2026-06-26 15:48:56 +08:00

370 lines
12 KiB
TypeScript

/**
* MCP OAuth Provider
*
* Implementation of the MCP SDK's OAuthClientProvider interface.
* Handles OAuth client registration, token storage, and authorization redirection.
*/
import type { AddClientAuthentication, OAuthClientProvider } from "@modelcontextprotocol/sdk/client/auth.js"
import { UnauthorizedError } from "@modelcontextprotocol/sdk/client/auth.js"
import type {
OAuthClientMetadata,
OAuthTokens,
OAuthClientInformation,
OAuthClientInformationFull,
} from "@modelcontextprotocol/sdk/shared/auth.js"
import {
getAuthForUrl,
updateTokens,
updateClientInfo,
updateCodeVerifier,
updateOAuthState,
clearAllCredentials,
clearClientInfo,
clearTokens,
type StoredTokens,
type StoredClientInfo,
} from "./mcp-auth.ts"
// Callback server configuration
const DEFAULT_OAUTH_CALLBACK_PORT = 19876
const DEFAULT_OAUTH_CALLBACK_PATH = "/callback"
let configuredOAuthCallbackPort = DEFAULT_OAUTH_CALLBACK_PORT
if (process.env.MCP_OAUTH_CALLBACK_PORT) {
const parsedPort = Number.parseInt(process.env.MCP_OAUTH_CALLBACK_PORT, 10)
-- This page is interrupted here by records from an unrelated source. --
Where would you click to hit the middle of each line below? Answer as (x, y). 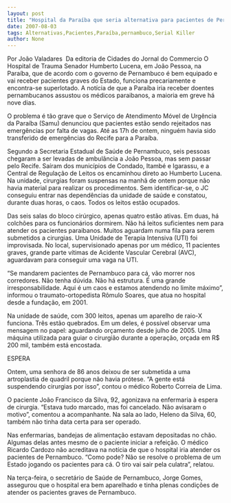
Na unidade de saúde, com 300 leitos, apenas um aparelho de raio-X (105, 316)
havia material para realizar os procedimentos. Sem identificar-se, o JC (108, 188)
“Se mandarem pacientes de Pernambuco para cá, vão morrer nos (101, 274)
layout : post (26, 13)
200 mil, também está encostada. (55, 345)
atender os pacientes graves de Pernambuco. (72, 493)
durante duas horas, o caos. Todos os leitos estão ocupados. (93, 203)
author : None (26, 39)
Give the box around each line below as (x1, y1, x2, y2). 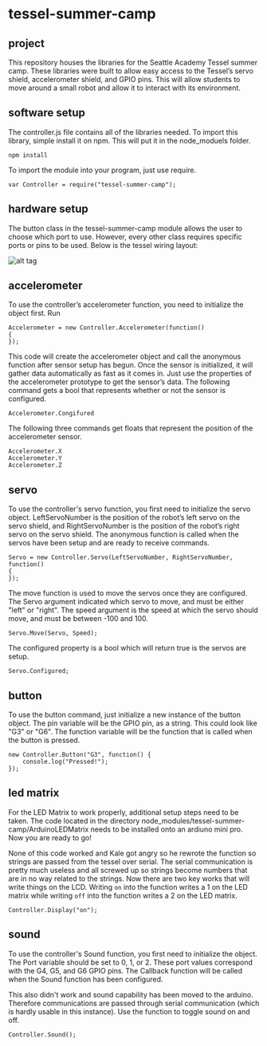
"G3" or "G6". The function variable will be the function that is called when (8, 727, 253, 737)
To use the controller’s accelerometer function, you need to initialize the (8, 300, 244, 309)
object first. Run (8, 309, 61, 318)
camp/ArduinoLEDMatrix (8, 824, 89, 834)
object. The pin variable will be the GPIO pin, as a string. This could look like (8, 718, 257, 728)
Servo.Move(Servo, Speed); (8, 629, 98, 638)
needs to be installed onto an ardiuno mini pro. (90, 824, 243, 834)
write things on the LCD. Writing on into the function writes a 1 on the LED (8, 882, 249, 891)
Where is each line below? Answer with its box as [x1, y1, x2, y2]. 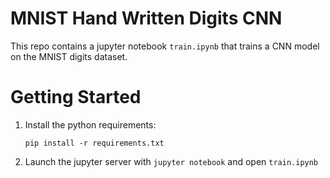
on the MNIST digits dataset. [10, 50, 128, 62]
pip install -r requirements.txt [24, 138, 165, 148]
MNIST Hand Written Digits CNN [10, 7, 283, 30]
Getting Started [10, 86, 142, 109]
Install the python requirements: [24, 118, 157, 131]
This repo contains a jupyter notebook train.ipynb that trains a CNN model [10, 40, 320, 52]
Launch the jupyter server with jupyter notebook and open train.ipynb [24, 155, 319, 167]
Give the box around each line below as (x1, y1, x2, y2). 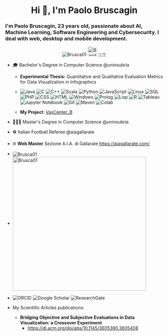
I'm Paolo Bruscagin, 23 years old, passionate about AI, (5, 23, 143, 30)
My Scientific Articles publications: (12, 305, 84, 311)
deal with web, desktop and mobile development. (5, 35, 128, 42)
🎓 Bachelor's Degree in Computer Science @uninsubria (12, 62, 129, 68)
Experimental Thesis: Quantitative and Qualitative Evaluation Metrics (20, 74, 163, 80)
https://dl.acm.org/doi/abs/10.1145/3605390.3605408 (27, 325, 139, 331)
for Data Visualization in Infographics (20, 79, 97, 85)
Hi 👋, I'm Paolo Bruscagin (31, 5, 138, 16)
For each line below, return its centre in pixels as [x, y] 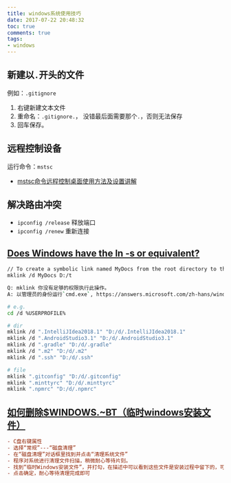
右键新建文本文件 [41, 107]
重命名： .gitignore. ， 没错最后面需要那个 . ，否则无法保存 [100, 116]
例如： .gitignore [32, 93]
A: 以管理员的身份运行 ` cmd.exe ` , [51, 294]
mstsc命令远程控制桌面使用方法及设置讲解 [77, 181]
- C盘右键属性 [25, 442]
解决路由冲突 [34, 205]
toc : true [21, 26]
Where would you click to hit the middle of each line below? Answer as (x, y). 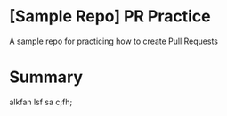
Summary (46, 77)
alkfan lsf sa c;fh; (41, 102)
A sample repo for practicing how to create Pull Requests (113, 41)
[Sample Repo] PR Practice (110, 17)
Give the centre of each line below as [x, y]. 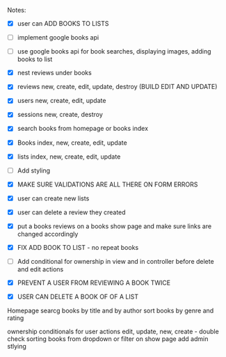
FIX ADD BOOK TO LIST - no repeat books [78, 247]
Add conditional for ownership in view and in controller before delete [115, 261]
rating [16, 318]
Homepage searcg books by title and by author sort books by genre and [111, 311]
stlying [17, 347]
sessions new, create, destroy [60, 115]
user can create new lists [53, 198]
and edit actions [40, 269]
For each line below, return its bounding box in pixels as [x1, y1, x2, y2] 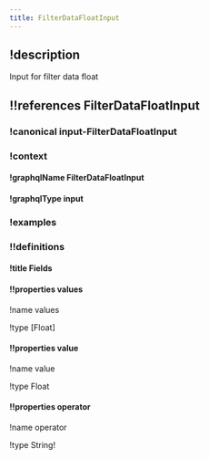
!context [9, 150, 48, 162]
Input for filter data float [9, 71, 99, 82]
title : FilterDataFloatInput [9, 13, 120, 23]
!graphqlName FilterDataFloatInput [9, 172, 144, 183]
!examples [9, 215, 57, 228]
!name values [9, 304, 60, 315]
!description [9, 47, 80, 63]
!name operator [9, 422, 67, 433]
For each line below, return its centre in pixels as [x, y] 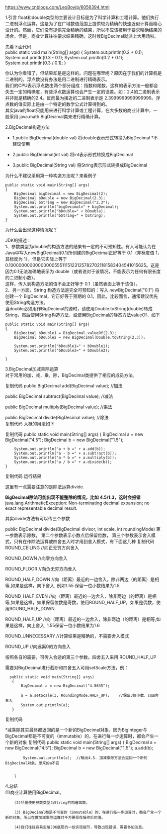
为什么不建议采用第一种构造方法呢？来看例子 [51, 176]
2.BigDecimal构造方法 [27, 127]
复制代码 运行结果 [23, 476]
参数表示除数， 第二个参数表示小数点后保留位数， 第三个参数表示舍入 [80, 535]
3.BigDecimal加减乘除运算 [32, 369]
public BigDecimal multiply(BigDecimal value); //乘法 [59, 407]
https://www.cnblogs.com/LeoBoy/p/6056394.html [57, 7]
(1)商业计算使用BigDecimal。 [35, 792]

if (Number.isInteger(parsedPort) && parsedPort > 0 && parsedPort <= 65535) {
configuredOAuthCallbackPort = parsedPort
}
}
let oauthCallbackPort = configuredOAuthCallbackPort
let oauthCallbackPath = DEFAULT_OAUTH_CALLBACK_PATH
export function getConfiguredOAuthCallbackPort(): number {
return configuredOAuthCallbackPort
}
export function getOAuthCallbackPort(): number {
return oauthCallbackPort
}
export function setOAuthCallbackPort(port: number): void {
oauthCallbackPort = port
}
export function getOAuthCallbackPath(): string {
return oauthCallbackPath
}
export function setOAuthCallbackPath(path: string): void {
oauthCallbackPath = path.startsWith("/") ? path : `/${path}`
}
/** Configuration options for OAuth */
export interface McpOAuthConfig {
grantType?: "authorization_code" | "client_credentials"
clientId?: string
clientSecret?: string
scope?: string
redirectUri?: string
clientName?: string
clientUri?: string
}
/** Callbacks for OAuth flow interactions */
export interface McpOAuthCallbacks {
onRedirect: (url: URL) => void | Promise<void>
}
/**
* OAuth provider implementation for MCP servers.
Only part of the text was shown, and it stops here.